Plataformas de negociação de débito sob a ótica da LGPD
Interessa analisar o respaldo legal, em termos de proteção de dados, quando da inclusão do nome de um devedor em uma plataforma de negociação de débitos. A ideia é compreender de que modo esse tipo de mecanismo se relaciona à Lei Geral de Proteção de Dados e como fica a negociação de dívidas prescritas no contexto da proteção à privacidade.
O primeiro ponto a se esclarecer é que as plataformas de negociação não se confundem com os tradicionais bureaus ou cadastros de restrição ao crédito porque não se propõem a “negativar” ninguém. A plataforma de negociação, na verdade, é um ambiente positivo que possibilita ao devedor incrementar sua reputação como bom pagador, merecedor de crédito, junto aos bureaus e ao mercado; isso enquanto representam um ambiente digital para a negociação e quitação de débitos com privacidade.
De fato, para assegurar a privacidade dos usuários, todo o acesso às plataformas de negociação é opcional e depende de um ato comissivo, qual seja, na criação de senha e login. Neste ambiente controlado e privado, com login exclusivo pelo titular, constarão as eventuais informações sobre os débitos vencidos e não pagos, emissão de segunda via de boletos e negociação de dívidas pretéritas. Todo o ambiente é, repise-se, restrito ao consumidor titular do CPF.
É uma característica intrínseca da plataforma de negociação, portanto, a privacidade dos dados, uma vez que somente o consumidor titular, por meio de cadastro prévio, pode visualizar as informações referentes às suas dívidas. A negociação e quitação de dívidas tornam-se mais simples, proporcionando ao interessado a oportunidade de regularizar sua situação financeira de forma descomplicada e sem constrangimento algum, porquanto todo o processo é orientado pela ação voluntária e informada do usuário.
As plataformas de negociação desempenham um papel fundamental na modernização e facilitação do processo de quitação de dívidas, ao contrário da concepção tradicional de um cadastro negativo; tendo como função principal oferecer aos consumidores um ambiente digital acessível, seguro e atualizado, proporcionando uma experiência mais transparente e eficiente.

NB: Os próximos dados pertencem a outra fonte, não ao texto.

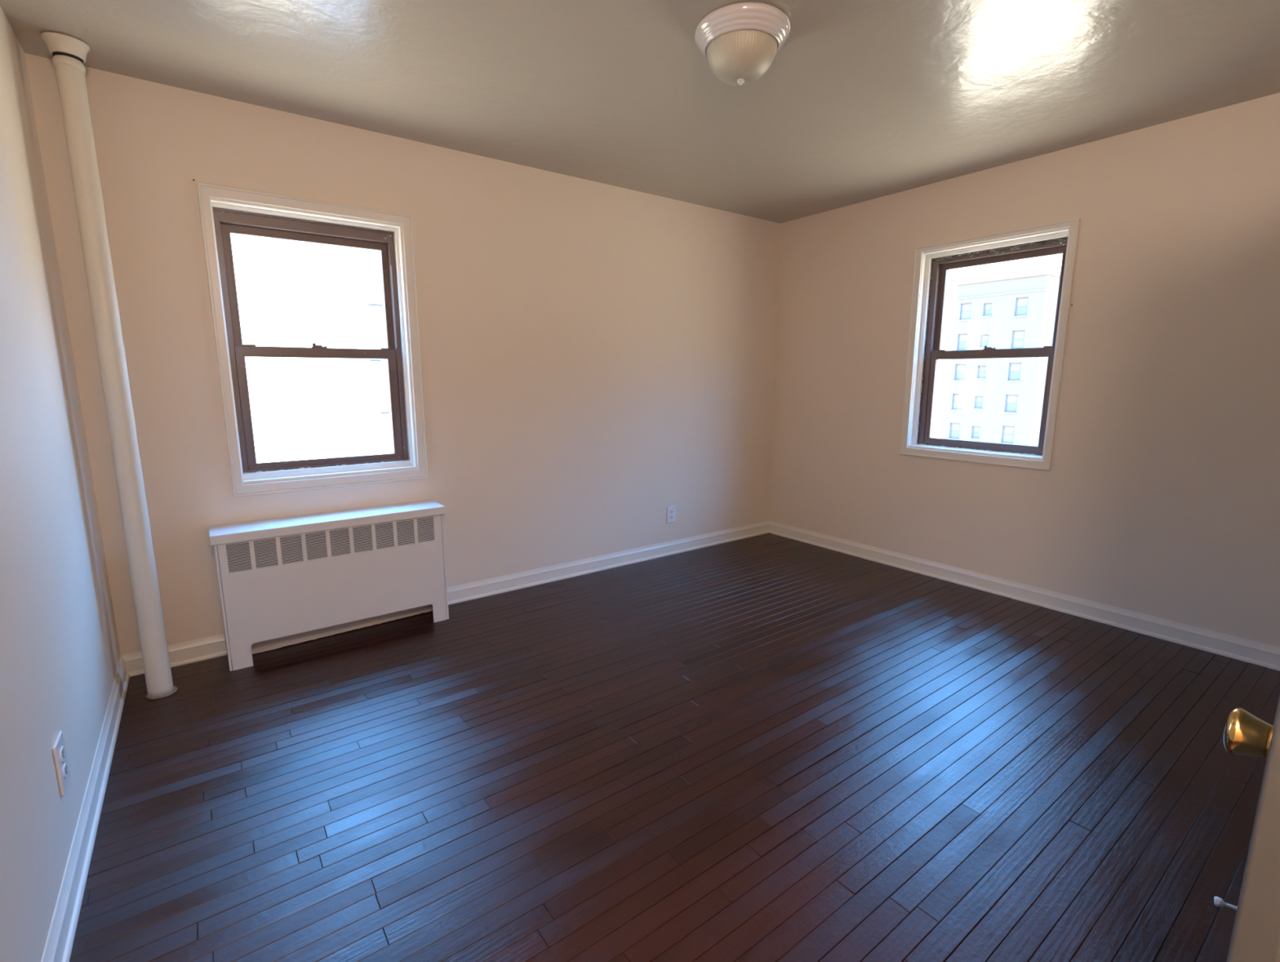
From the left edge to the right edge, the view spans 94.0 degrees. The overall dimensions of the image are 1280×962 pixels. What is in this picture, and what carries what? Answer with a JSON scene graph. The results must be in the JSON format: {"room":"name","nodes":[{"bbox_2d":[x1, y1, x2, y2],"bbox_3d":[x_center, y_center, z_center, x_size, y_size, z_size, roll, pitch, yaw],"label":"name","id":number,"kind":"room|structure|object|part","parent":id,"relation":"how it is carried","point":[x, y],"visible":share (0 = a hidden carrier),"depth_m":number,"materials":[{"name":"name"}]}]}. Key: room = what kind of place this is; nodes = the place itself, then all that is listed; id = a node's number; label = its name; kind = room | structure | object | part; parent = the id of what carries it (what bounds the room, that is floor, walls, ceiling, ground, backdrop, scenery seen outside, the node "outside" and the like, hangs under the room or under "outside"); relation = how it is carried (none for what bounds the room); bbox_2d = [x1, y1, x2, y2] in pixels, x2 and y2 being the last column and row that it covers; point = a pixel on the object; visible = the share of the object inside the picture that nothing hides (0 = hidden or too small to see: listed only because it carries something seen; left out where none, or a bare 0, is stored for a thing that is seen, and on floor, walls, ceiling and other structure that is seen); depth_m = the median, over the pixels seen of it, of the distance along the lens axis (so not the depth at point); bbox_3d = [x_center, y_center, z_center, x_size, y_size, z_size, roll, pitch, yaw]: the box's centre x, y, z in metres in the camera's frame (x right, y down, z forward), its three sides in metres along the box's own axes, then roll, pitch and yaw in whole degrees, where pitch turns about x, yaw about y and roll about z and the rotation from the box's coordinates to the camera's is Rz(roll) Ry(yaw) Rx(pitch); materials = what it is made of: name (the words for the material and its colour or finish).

É válido ter em mente que é indiferente, se a dívida inscrita na plataforma de negociação está ou não prescrita, porque não se trata de espaço de cobrança. É pertinente relembrar, ademais, que a prescrição afeta apenas a pretensão de cobrança judicial, não o direito em si (Artigo 189 do Código Civil). Ou seja, o débito permanece existente, e pode (até deve) ser pago já que decorreu de um serviço prestado ou produto adquirido, sendo perfeitamente factível que o devedor consciente, em circunstâncias que lhe permitam, prefira honrar com seus contratos e compromissos.
Ao incluir uma dívida inadimplida em qualquer plataforma de negociação, o fornecedor, portanto, não viola os preceitos legais, mas somente oferece um instrumento de informação e negociação à disposição do usuário, enquanto consumidor que, por sua vez, pode buscar acordos para a quitação do débito vencido em aberto.
A inclusão de informações cadastrais e pertinentes a contratos inadimplidos na plataforma de negociação encontra respaldo legal na Lei Geral de Proteção de Dados (LGPD), que admite o tratamento de dados para diversas finalidades, sendo a execução de contrato uma delas. Repita-se que é um fato e um dado da realidade que os contratos pressupõem prestações e contraprestações, sendo escritos ou verbais, que comumente incluem o pagamento de um valor em dinheiro a título de contrapartida por algo feito ou alienado.
Assim é que quando um débito devido, prescrito ou não, é negociado, os dados pessoais que são tratados para tanto servem diretamente ao propósito de quitação contratual ou, pelo menos, de legítimo interesse com vistas ao possível adimplemento, de comum acordo, daquele contrato inadimplido entre o usuário da plataforma, consumidor, de um lado, e o fornecedor, do outro.
Referências:
IRDR 10/TJRN; AgInt no AREsp n. 1.592.662/SP; AgInt no AREsp n. 1587949/SP; REsp 1694322/SP; IRDR Proc. nº 0003543-23.2022.8.04.9000; AREsp: 2081767 RS 2022/0060810-0; Ag 1.379.761; IRDR 2026575-11.2023.8.26.0000 – TJSP; IRDR 0003543-23.2022.8.04.9000 – TJAM; Súmula nº 32 do STJ.